Matt Cecchin

Personal information
- Born: 1973 (age 51–52)

Refereeing information
| Years | Competition |  |  |  |  | Apps |
| 2001–21 | National Rugby League |  |  |  |  | 300 |
| 2010 | City vs Country Origin |  |  |  |  | 1 |
| 2011–17 | Internationals |  |  |  |  | 12 |
| 2012–17 | State of Origin |  |  |  |  | 4 |
| 2018 | Super League |  |  |  |  | 1 |
- Source: As of 11 February 2018

= Matt Cecchin =

Australian rugby league referee

Matt Cecchin (born 1973) is an Australian former rugby league referee who officiated in the NRL between 2001 and 2021. Cecchin officiated international matches at the 2011 Four Nations and 2017 World Cup, and domestic representative matches in all three games of the 2017 State of Origin series.

==Referee career==
Cecchin began his career by overseeing Metro Cup matches.
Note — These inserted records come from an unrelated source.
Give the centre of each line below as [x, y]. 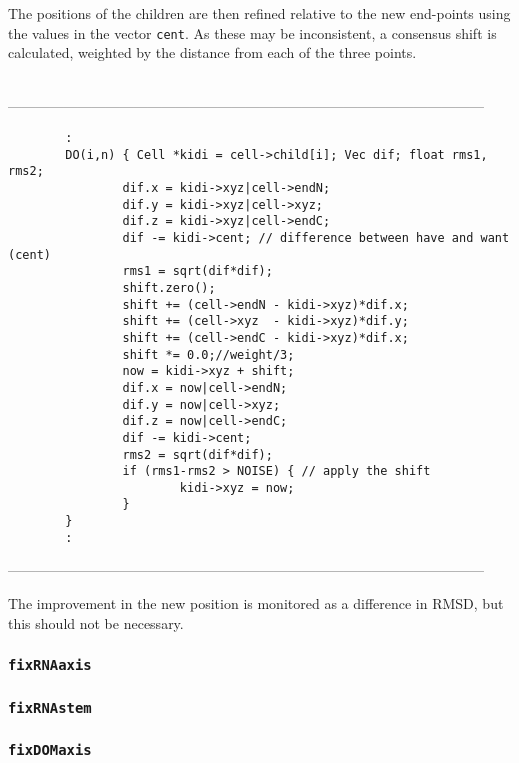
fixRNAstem [50, 707]
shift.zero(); [169, 287]
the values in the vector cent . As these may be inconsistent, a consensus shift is [252, 32]
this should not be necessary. [96, 622]
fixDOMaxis [50, 749]
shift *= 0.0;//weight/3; [208, 354]
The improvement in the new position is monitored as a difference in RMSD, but [256, 603]
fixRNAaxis [50, 665]
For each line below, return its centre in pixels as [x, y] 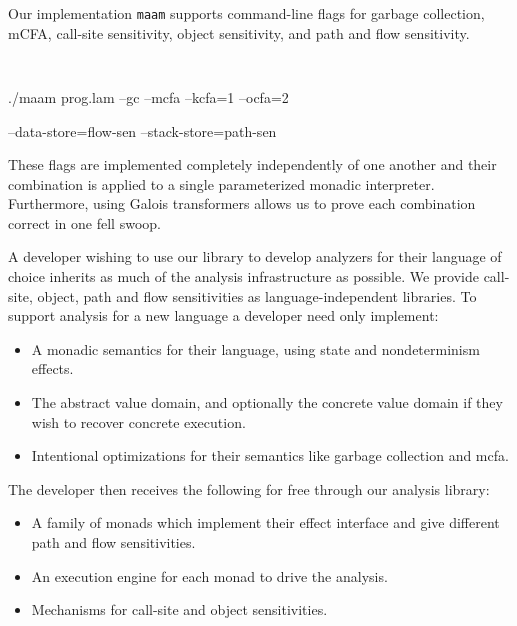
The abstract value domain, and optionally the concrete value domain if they [267, 402]
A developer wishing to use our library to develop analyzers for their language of [255, 256]
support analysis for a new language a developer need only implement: [223, 315]
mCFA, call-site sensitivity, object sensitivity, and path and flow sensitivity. [239, 32]
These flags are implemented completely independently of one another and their [252, 164]
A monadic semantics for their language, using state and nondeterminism [255, 348]
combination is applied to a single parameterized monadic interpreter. [221, 183]
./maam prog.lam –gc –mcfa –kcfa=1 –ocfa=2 [148, 96]
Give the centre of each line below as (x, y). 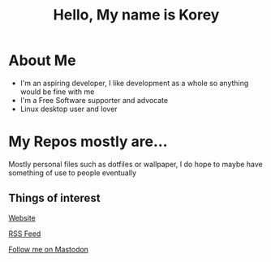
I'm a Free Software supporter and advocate (94, 100)
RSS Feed (25, 234)
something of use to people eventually (72, 173)
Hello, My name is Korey (136, 15)
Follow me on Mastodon (49, 249)
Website (22, 217)
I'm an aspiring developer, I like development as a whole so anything (134, 83)
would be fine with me (57, 92)
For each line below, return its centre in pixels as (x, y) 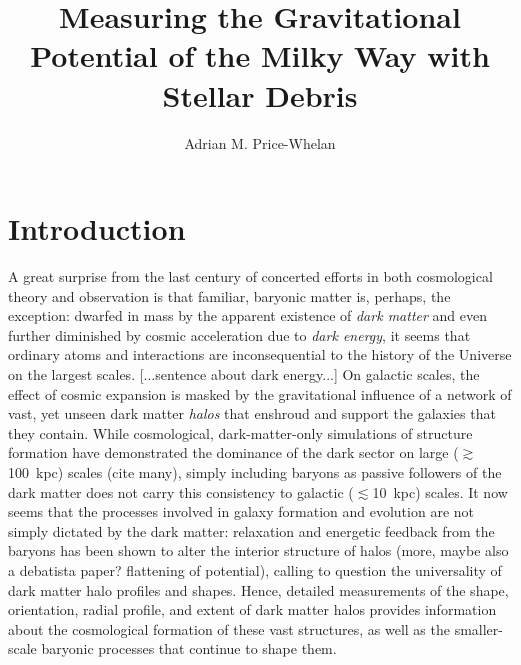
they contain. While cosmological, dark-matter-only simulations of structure (240, 432)
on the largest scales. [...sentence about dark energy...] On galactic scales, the (244, 374)
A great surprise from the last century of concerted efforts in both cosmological (250, 276)
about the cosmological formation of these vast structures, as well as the (229, 628)
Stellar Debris (260, 94)
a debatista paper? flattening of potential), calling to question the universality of (255, 569)
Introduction (97, 228)
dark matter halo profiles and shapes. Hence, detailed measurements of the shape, (258, 589)
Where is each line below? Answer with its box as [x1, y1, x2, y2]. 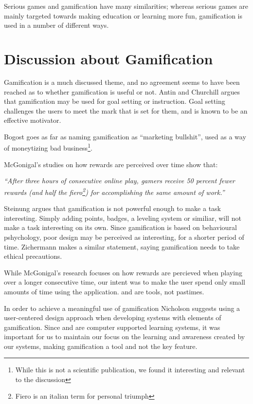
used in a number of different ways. [4, 20, 109, 30]
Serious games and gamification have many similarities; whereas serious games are [4, 1, 249, 11]
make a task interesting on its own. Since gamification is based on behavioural [4, 222, 237, 232]
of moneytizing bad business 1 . [4, 141, 92, 153]
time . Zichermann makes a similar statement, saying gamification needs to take [4, 241, 240, 251]
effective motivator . [4, 115, 61, 125]
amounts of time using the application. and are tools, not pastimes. [4, 286, 204, 296]
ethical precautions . [4, 251, 62, 261]

He made his first grade debut when he took over from an injured Steve Clark at halftime of a New Zealand Warriors and Northern Eagles match on 1 June 2001. His first full first grade match was on 14 July 2001, when he officiated a match between the Wests Tigers and North Queensland. He controlled 22 matches between 2001 and 2004. In 2003, he was told the only way he would remain an official was to become a touch judge.
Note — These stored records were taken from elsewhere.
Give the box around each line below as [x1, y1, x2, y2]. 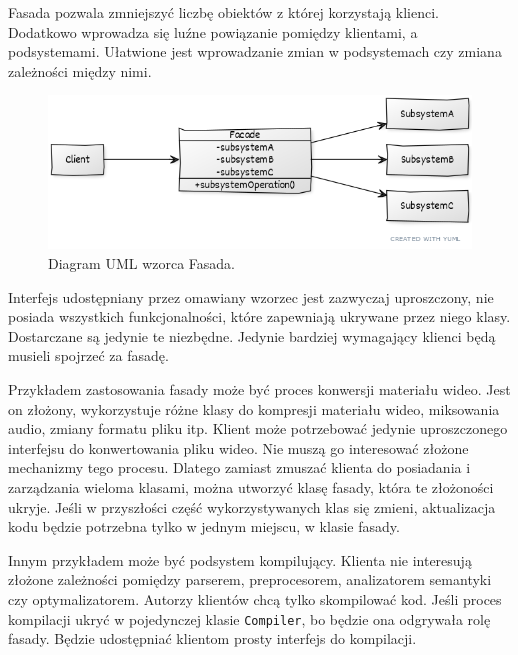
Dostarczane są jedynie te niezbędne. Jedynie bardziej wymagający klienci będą [8, 325, 496, 346]
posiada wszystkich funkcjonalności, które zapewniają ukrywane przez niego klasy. [8, 306, 511, 327]
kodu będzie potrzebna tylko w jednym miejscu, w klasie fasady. [8, 516, 400, 537]
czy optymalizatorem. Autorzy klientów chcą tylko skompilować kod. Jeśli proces [8, 588, 502, 609]
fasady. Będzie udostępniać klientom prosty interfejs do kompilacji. [8, 628, 417, 649]
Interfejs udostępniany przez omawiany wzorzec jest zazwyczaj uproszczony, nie [8, 286, 494, 307]
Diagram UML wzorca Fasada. [48, 253, 236, 274]
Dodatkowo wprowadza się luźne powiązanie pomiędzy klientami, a [8, 21, 418, 42]
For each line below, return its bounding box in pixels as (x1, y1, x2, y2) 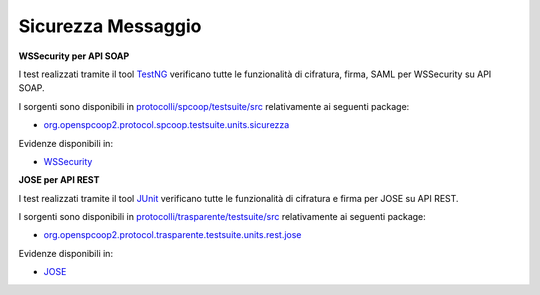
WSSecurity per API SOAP (18, 50, 130, 62)
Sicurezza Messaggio (18, 15, 202, 37)
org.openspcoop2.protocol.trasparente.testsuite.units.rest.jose (43, 229, 302, 241)
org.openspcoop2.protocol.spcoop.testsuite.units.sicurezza (43, 119, 290, 131)
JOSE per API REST (18, 174, 100, 186)

Cecchin returned to first grade in 2008 and has been in charge of finals matches since 2009. He controlled the 2011 NRL Grand Final alongside Tony Archer.

Cecchin was appointed to control the 2010 City vs Country Origin match and refereed in the 2011 Four Nations. He controlled one match during the 2012 State of Origin series.

He was awarded his second Grand Final appointment 2016 NRL Grand Final as lead referee along with assistant Ben Cummins. He was appointed lead referee for Game I of the 2017 State of Origin series.

In February 2018, Cecchin refereed one Super League match when Wigan Warriors took their home game against Hull F.C. to WIN Stadium in Wollongong, Australia.

==Personal life==
Cecchin's father played reserve grade for the Newtown Jets.

In 2012, Cecchin revealed he was gay, becoming the first NRL official or player since Ian Roberts in 1995 to do so.

Cecchin has revealed having panic attacks before a match. He is a mental health ambassador for rugby league.